Although the squash you see here were stuffed with bread and mushrooms, I am going to concentrate today on the basic purchasing and preparation of butternut and acorn squash.

First a thing about buying them. Both squash are members of the "winter squash" group, meaning they are harvested in cool weather and can be stored for an extended period of time in a cool, dry place. One thing about buying squash in New York City is to make sure that the squash you buy have not exceeded this generous period of freshness: this is especially true in the late winter and spring.

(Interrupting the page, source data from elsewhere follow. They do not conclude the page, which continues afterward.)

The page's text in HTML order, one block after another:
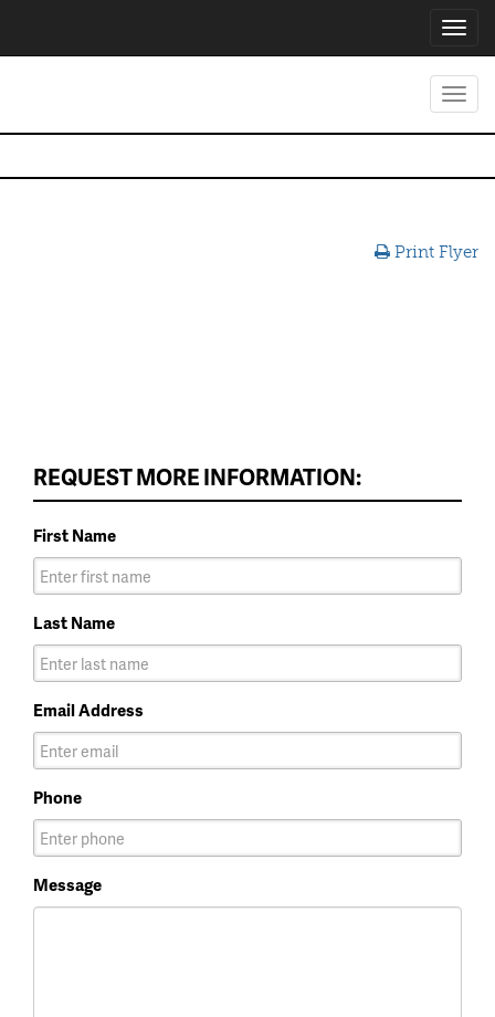
Print Flyer
REQUEST MORE INFORMATION:
First Name
Last Name
Email Address
Phone
Message
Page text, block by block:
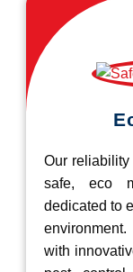
Our
safe, eco
dedicated to
with
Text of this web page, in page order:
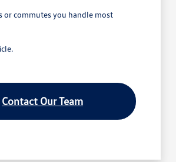
or commutes you handle most
Contact Our Team
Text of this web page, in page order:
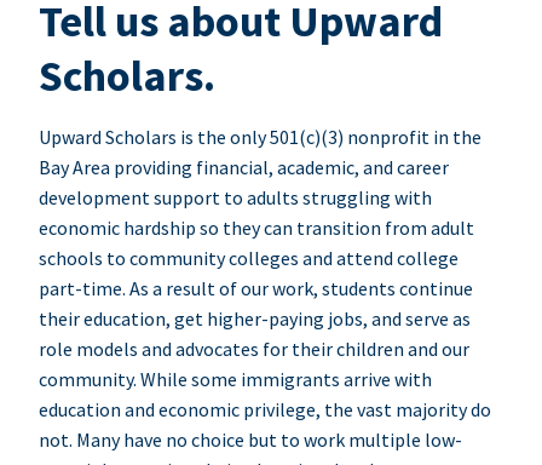
Tell us about Upward
Scholars.
Upward Scholars is the only 501(c)(3) nonprofit in the
Bay Area providing financial, academic, and career
development support to adults struggling with
economic hardship so they can transition from adult
schools to community colleges and attend college
part-time. As a result of our work, students continue
their education, get higher-paying jobs, and serve as
role models and advocates for their children and our
community. While some immigrants arrive with
education and economic privilege, the vast majority do
not. Many have no choice but to work multiple low-
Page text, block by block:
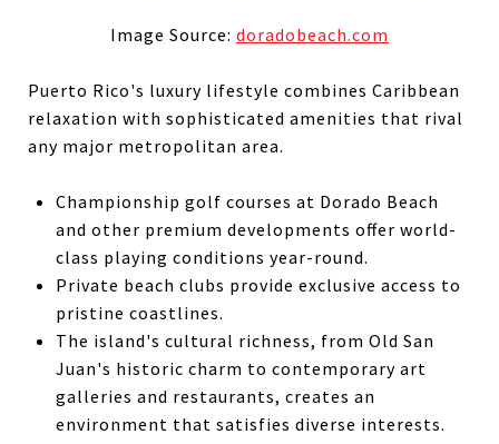
Image Source: doradobeach.com
Puerto Rico's luxury lifestyle combines Caribbean
relaxation with sophisticated amenities that rival
any major metropolitan area.
Championship golf courses at Dorado Beach
and other premium developments offer world-
class playing conditions year-round.
Private beach clubs provide exclusive access to
pristine coastlines.
The island's cultural richness, from Old San
Juan's historic charm to contemporary art
galleries and restaurants, creates an
environment that satisfies diverse interests.
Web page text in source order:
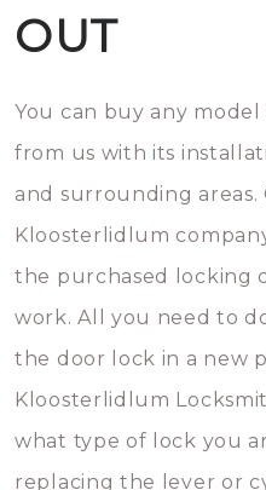
OUT
You can buy any
from us with its
and surrounding areas.
Kloosterlidlum
the purchased locking
work. All you need to
the door lock in a new
Kloosterlidlum
what type of lock you
replacing the lever or
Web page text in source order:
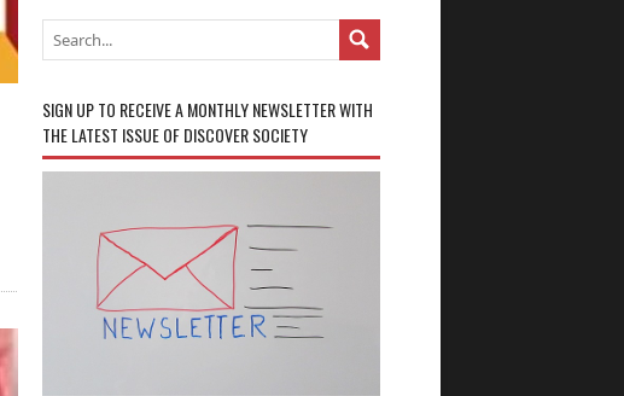
SIGN UP TO RECEIVE A MONTHLY NEWSLETTER WITH
THE LATEST ISSUE OF DISCOVER SOCIETY
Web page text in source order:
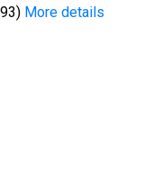
More details
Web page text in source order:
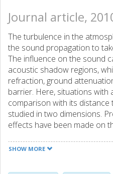
Journal article,
The turbulence in the
the sound propagation to
The influence on the sound
acoustic shadow regions,
refraction, ground
barrier. Here, situations with
comparison with its
studied in two dimensions.
effects have been made on
line-of-sight situations and in
SHOW MORE
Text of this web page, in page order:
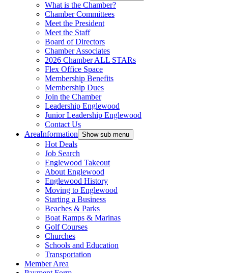
What is the Chamber?
Chamber Committees
Meet the President
Meet the Staff
Board of Directors
Chamber Associates
2026 Chamber ALL STARs
Flex Office Space
Membership Benefits
Membership Dues
Join the Chamber
Leadership Englewood
Junior Leadership Englewood
Contact Us
AreaInformation Show sub menu
Hot Deals
Job Search
Englewood Takeout
About Englewood
Englewood History
Moving to Englewood
Starting a Business
Beaches & Parks
Boat Ramps & Marinas
Golf Courses
Churches
Schools and Education
Transportation
Member Area
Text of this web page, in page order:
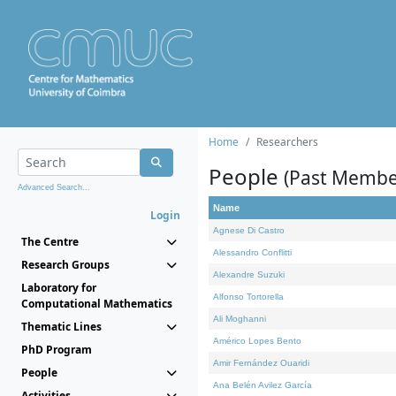
Advanced Search...
Login
The Centre
Research Groups
Laboratory for
Computational Mathematics
Thematic Lines
PhD Program
People
Home Researchers
People (Past
Name
Agnese Di Castro
Alessandro Conflitti
Alexandre Suzuki
Alfonso Tortorella
Ali Moghanni
Américo Lopes Bento
Amir Fernández Ouaridi
Ana Belén Avilez García
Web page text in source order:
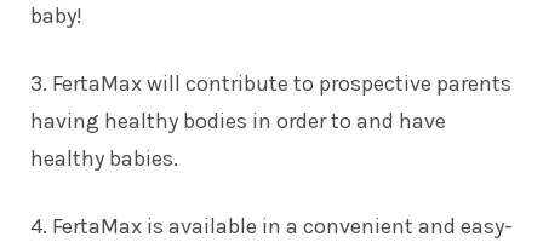
baby!
3. FertaMax will contribute to prospective parents
having healthy bodies in order to and have
healthy babies.
4. FertaMax is available in a convenient and easy-
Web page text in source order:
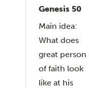
Genesis 50
Main idea:
What does
great person
of faith look
like at his
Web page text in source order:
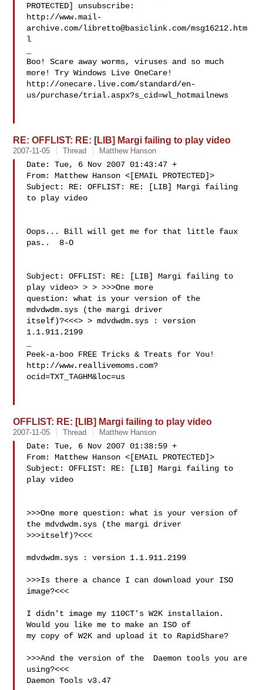
PROTECTED] unsubscribe:
http://www.mail-
archive.com/libretto@basiclink.com/msg16212.htm
l
Boo! Scare away worms, viruses and so much
more! Try Windows Live OneCare!
http://onecare.live.com/standard/en-
us/purchase/trial.aspx?s_cid=wl_hotmailnews
RE: OFFLIST: RE: [LIB] Margi failing to play video
2007-11-05 Thread Matthew Hanson
Date: Tue, 6 Nov 2007 01:43:47 +
From: Matthew Hanson <[EMAIL PROTECTED]>
Subject: RE: OFFLIST: RE: [LIB] Margi failing
to play video
Oops... Bill will get me for that little faux
pas..  8-O
Subject: OFFLIST: RE: [LIB] Margi failing to
play video> > > >>>One more
question: what is your version of the
mdvdwdm.sys (the margi driver
itself)?<<<> > mdvdwdm.sys : version
1.1.911.2199
Peek-a-boo FREE Tricks & Treats for You!
http://www.reallivemoms.com?
ocid=TXT_TAGHM&loc=us
OFFLIST: RE: [LIB] Margi failing to play video
2007-11-05 Thread Matthew Hanson
Date: Tue, 6 Nov 2007 01:38:59 +
From: Matthew Hanson <[EMAIL PROTECTED]>
Subject: OFFLIST: RE: [LIB] Margi failing to
play video
>>>One more question: what is your version of
the mdvdwdm.sys (the margi driver
>>>itself)?<<<
mdvdwdm.sys : version 1.1.911.2199
>>>Is there a chance I can download your ISO
image?<<<
I didn't image my 110CT's W2K installaion.
Would you like me to make an ISO of
my copy of W2K and upload it to RapidShare?
>>>And the version of the  Daemon tools you are
using?<<<
Daemon Tools v3.47
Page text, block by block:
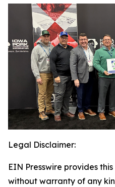
Legal Disclaimer:
EIN Presswire provides
without warranty of any
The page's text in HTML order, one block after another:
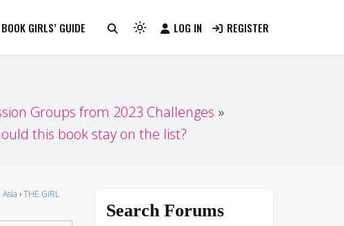
GIRLS’ GUIDE
Light
switch
to
dark)
LOG IN REGISTER
Groups from 2023 Challenges
this book stay on the list?
›THE GIRL
Search Forums
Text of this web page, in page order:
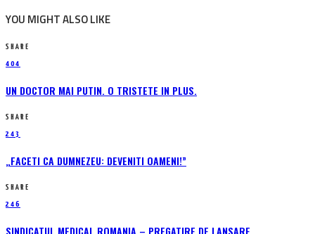
YOU MIGHT ALSO LIKE
SHARE
404
UN DOCTOR MAI PUTIN. O TRISTETE IN PLUS.
SHARE
243
„FACETI CA DUMNEZEU: DEVENITI OAMENI!”
SHARE
246
SINDICATUL MEDICAL ROMANIA – PREGATIRE DE LANSARE
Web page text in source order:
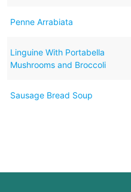
Penne Arrabiata
Linguine With Portabella
Mushrooms and Broccoli
Sausage Bread Soup
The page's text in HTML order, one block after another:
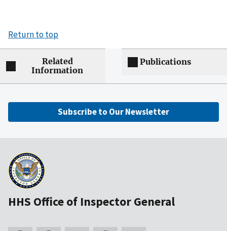
Return to top
Related
Information
Publications
Subscribe to Our Newsletter
HHS Office of Inspector General
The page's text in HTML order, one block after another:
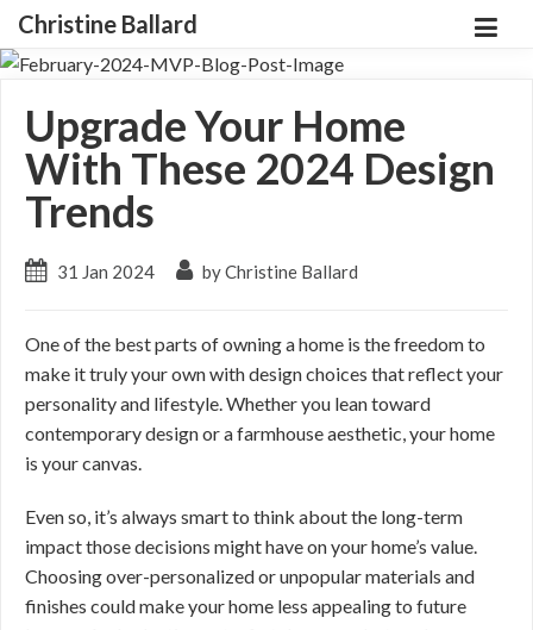
Christine Ballard
Upgrade Your Home
With These 2024 Design
Trends
31 Jan 2024 by Christine Ballard
One of the best parts of owning a home is the freedom to
make it truly your own with design choices that reflect your
personality and lifestyle. Whether you lean toward
contemporary design or a farmhouse aesthetic, your home
is your canvas.
Even so, it’s always smart to think about the long-term
impact those decisions might have on your home’s value.
Choosing over-personalized or unpopular materials and
finishes could make your home less appealing to future
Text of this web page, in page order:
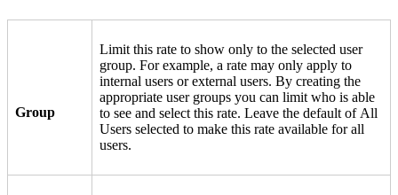
Group
Limit this rate to show only to the selected user
group. For example, a rate may only apply to
internal users or external users. By creating the
appropriate user groups you can limit who is able
to see and select this rate. Leave the default of All
Users selected to make this rate available for all
users.
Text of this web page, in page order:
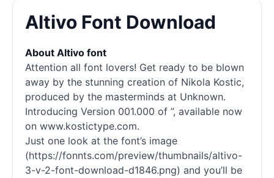
Altivo Font Download
About Altivo font
Attention all font lovers! Get ready to be blown
away by the stunning creation of Nikola Kostic,
produced by the masterminds at Unknown.
Introducing Version 001.000 of ”, available now
on www.kostictype.com.
Just one look at the font’s image
(https://fonnts.com/preview/thumbnails/altivo-
3-v-2-font-download-d1846.png) and you’ll be
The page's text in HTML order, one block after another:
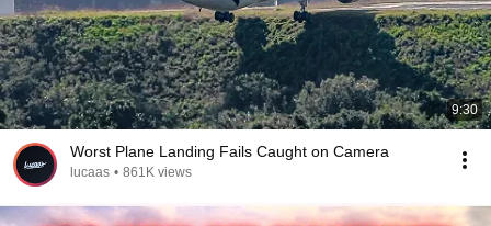
9:30
Worst Plane Landing Fails Caught on Camera
lucaas • 861K views
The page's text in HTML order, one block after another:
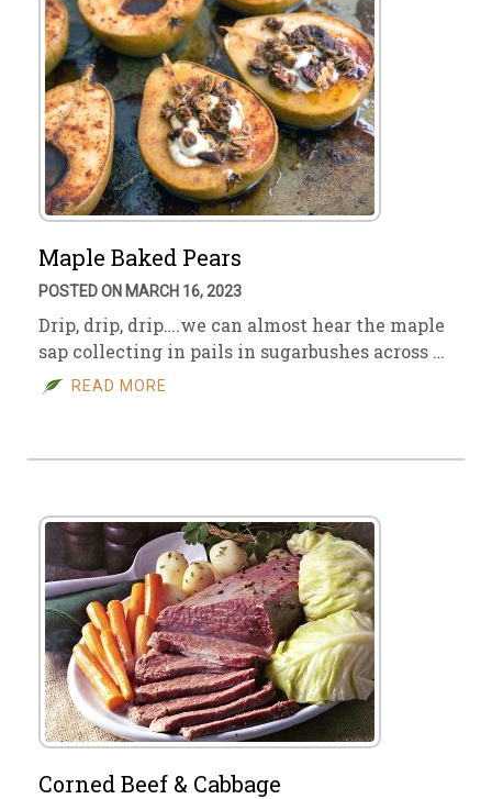
Maple Baked Pears
POSTED ON MARCH 16, 2023
Drip, drip, drip….we can almost hear the maple
sap collecting in pails in sugarbushes across …
READ MORE
Corned Beef & Cabbage
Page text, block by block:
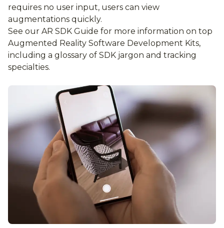
requires no user input, users can view
augmentations quickly.
See our AR SDK Guide for more information on top
Augmented Reality Software Development Kits,
including a glossary of SDK jargon and tracking
specialties.
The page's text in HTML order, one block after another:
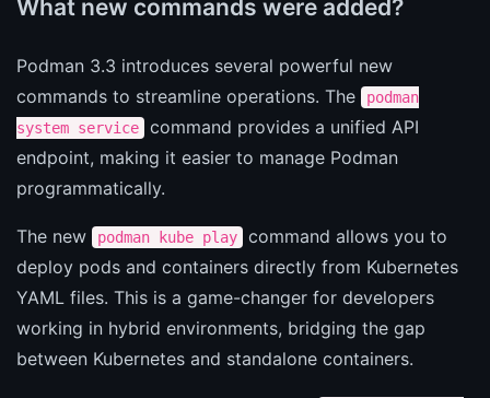
What new commands were added?
Podman 3.3 introduces several powerful new
commands to streamline operations. The
podman
system service
command provides a unified API
endpoint, making it easier to manage Podman
programmatically.
The new podman kube play
command allows you to
deploy pods and containers directly from Kubernetes
YAML files. This is a game-changer for developers
working in hybrid environments, bridging the gap
between Kubernetes and standalone containers.

When looking at winter squash, look for a firm, heavy feeling squash. The skin should be tough: soft skin is a sign that the squash was picked to early. Small variations in the color are not important. Holes and marks are no good. I like to thump them, but I'm not sure it adds anything to the process.

Cooking the squash is actually pretty easy. Cut in half, using a big, sharp knife. Clean out the seeds and stringy stuff. Butter a jelly roll and the exposed halves of the squash liberally. Add another pat of butter to the hole where the seeds were and place squash cut side down on the jelly roll. Preheat the oven to about 450 degrees.

Cooking time varies considerably depending on the size of the squash, but it takes at least 40 minutes and likely more. The squash are cooked when they are tender. I often flip the squash for the last few minutes to allow them to brown some more. Adding some more butter, particularly to the long flat parts of butternut squash, is not a bad idea, either.